TASK DIRECTIONS:
Only the lines from the one containing "Web page text" through the end of the entries are to be copied, exactly and without pictures, please.

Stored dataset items
- Opening Delimiter -

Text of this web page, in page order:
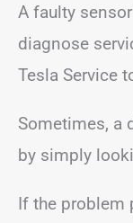
A faulty
diagnose
Tesla Service
Sometimes, a
by simply
If the problem
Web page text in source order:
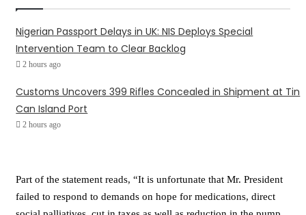
Nigerian Passport Delays in UK: NIS Deploys Special
Intervention Team to Clear Backlog
2 hours ago
Customs Uncovers 399 Rifles Concealed in Shipment at Tin
Can Island Port
2 hours ago
Part of the statement reads, “It is unfortunate that Mr. President
failed to respond to demands on hope for medications, direct
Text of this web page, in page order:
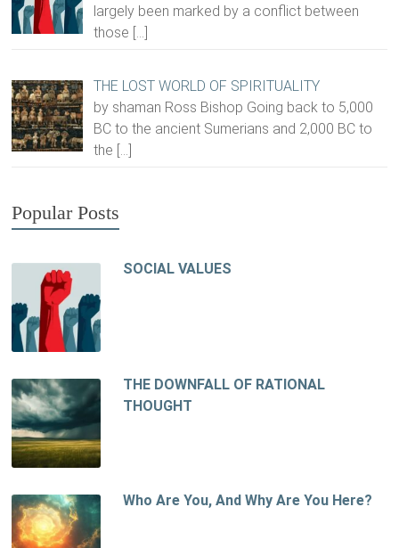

- Closing Delimiter -

REPLY:
Web page text in source order:
Nigerian Passport Delays in UK: NIS Deploys Special
Intervention Team to Clear Backlog
2 hours ago
Customs Uncovers 399 Rifles Concealed in Shipment at Tin
Can Island Port
2 hours ago
Part of the statement reads, “It is unfortunate that Mr. President
failed to respond to demands on hope for medications, direct
Text of this web page, in page order:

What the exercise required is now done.